Meditation has a different meaning for different people. Some use it to relax some to help them succeed at sport or in business. Some people meditate to help them deal with emotional upsets, others are looking for mental clarity and to develop concentration. Meditation can, in time, do all this. It brings our potential to the fore, it calms the mind, helps us get our problems in perspective. It teaches us to focus positively on the task at hand.

And still meditation is more than all this. It is a tool to develop and expand our consciousness. In meditation proper we dive deep within to find our inner treasures – peace, love, delight and more.

When we can make the mind calm and quiet, we will feel that a new creation is dawning inside us. When the mind is vacant and tranquil and our whole existence becomes an empty vessel, our inner being can invoke infinite peace, light and bliss to enter into the vessel and fill it. This is meditation.”    -  Sri Chinmoy

Reading the writings of a very advanced teacher and practitioner of meditation is of immense benefit. Only an experienced teacher who has negotiated the route is in a position to guide others. Such a teacher can inspire seekers with his insights and high experiences. Sri Chinmoy is able to imbue his writings with a unique and profound consciousness, which will elevate the seeker. For a greater understanding of meditation and Sri Chinmoy’s philosophy the following references are most relevant.

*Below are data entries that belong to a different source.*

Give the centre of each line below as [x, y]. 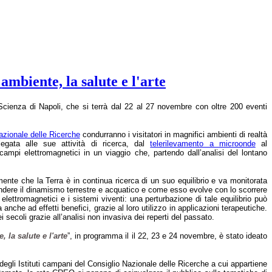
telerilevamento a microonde [203, 143]
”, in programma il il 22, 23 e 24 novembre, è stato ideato [168, 236]
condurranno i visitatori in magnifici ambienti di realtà [175, 134]
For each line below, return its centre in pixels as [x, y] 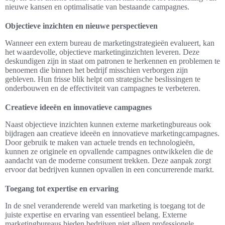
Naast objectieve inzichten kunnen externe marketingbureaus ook [108, 125]
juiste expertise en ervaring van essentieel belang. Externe [96, 215]
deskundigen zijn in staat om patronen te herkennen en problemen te [113, 61]
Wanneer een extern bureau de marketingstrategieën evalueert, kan [110, 43]
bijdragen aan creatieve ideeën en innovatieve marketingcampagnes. [112, 134]
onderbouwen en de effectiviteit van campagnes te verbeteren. [103, 88]
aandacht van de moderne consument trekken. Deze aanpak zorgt [108, 161]
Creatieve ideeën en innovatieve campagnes [78, 107]
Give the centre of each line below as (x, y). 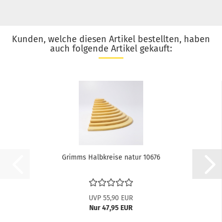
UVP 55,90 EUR (111, 198)
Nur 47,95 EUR (111, 208)
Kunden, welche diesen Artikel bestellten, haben (111, 39)
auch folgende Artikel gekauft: (111, 49)
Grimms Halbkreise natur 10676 (111, 158)
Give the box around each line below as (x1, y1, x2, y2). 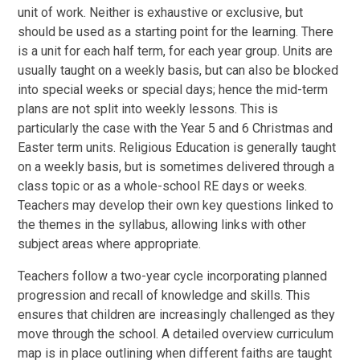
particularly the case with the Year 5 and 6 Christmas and (18, 120, 333, 136)
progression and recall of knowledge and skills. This (18, 287, 311, 303)
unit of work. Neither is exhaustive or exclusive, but (18, 4, 304, 20)
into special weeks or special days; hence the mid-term (18, 81, 329, 97)
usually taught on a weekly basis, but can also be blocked (18, 62, 339, 78)
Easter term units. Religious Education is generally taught (18, 139, 337, 155)
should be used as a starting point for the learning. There (18, 23, 334, 39)
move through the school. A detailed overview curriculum (18, 325, 334, 342)
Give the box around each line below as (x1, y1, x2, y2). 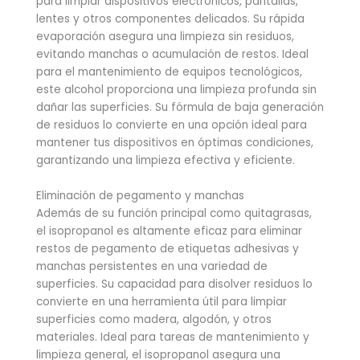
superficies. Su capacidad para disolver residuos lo (36, 276, 313, 292)
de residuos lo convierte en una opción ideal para (36, 117, 307, 133)
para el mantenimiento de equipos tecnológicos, (36, 64, 302, 80)
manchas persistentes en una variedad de (36, 259, 268, 275)
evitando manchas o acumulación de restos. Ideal (36, 47, 309, 63)
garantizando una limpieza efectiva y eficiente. (36, 153, 295, 169)
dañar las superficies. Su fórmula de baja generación (36, 100, 324, 116)
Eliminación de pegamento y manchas (36, 188, 244, 204)
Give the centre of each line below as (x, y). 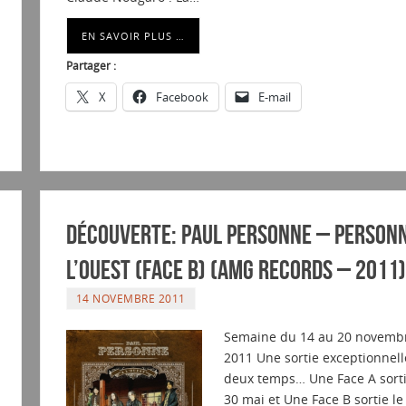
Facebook (182, 97)
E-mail (274, 97)
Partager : (91, 66)
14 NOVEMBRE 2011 (130, 299)
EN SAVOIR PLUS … (133, 36)
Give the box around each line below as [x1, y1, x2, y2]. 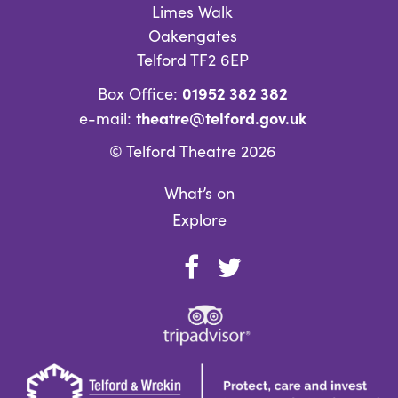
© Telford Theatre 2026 [108, 140, 276, 162]
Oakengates [147, 25, 237, 46]
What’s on [163, 182, 235, 203]
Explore [171, 209, 227, 230]
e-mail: [78, 107, 136, 129]
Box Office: [97, 83, 182, 104]
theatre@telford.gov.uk [135, 107, 306, 129]
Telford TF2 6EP [136, 49, 249, 70]
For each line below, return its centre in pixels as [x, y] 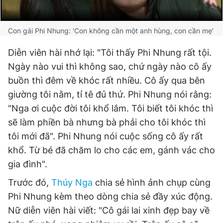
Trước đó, [30, 182]
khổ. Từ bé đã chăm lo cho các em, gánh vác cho [111, 150]
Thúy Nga [72, 182]
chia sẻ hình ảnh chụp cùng [152, 182]
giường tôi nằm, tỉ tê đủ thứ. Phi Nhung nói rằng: [110, 94]
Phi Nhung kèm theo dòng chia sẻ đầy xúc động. [110, 196]
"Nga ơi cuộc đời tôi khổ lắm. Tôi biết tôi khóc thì [111, 108]
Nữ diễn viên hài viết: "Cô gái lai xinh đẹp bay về [109, 210]
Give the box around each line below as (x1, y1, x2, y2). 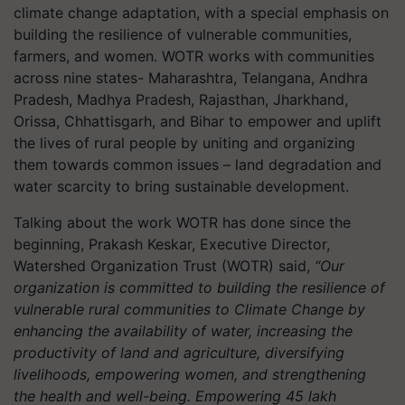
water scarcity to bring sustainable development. (14, 176, 349, 195)
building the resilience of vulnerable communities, (14, 24, 352, 43)
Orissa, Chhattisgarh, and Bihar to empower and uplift (14, 111, 381, 130)
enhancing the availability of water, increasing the (14, 321, 353, 340)
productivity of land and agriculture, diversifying (14, 343, 344, 362)
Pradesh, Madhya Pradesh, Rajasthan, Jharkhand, (14, 89, 348, 108)
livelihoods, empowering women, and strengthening (14, 364, 366, 383)
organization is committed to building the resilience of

  • Why we meditate: We are all seekers, and our goal is…Read p13-p15
  • Meditation is like…. Read p30
  • Beginning Meditation When you meditate at home…. Read p31-p32
  • Meditating on the Heart It is better to meditate on…Read p35-p36
  • Is Meditation Practical ? We say somebody is practical when… Read p38-p40
  • ( All page numbers refer to The Wings of Joy ) MEDITATION EXERCISES

Before we begin meditation proper there are a few preliminaries we need to master.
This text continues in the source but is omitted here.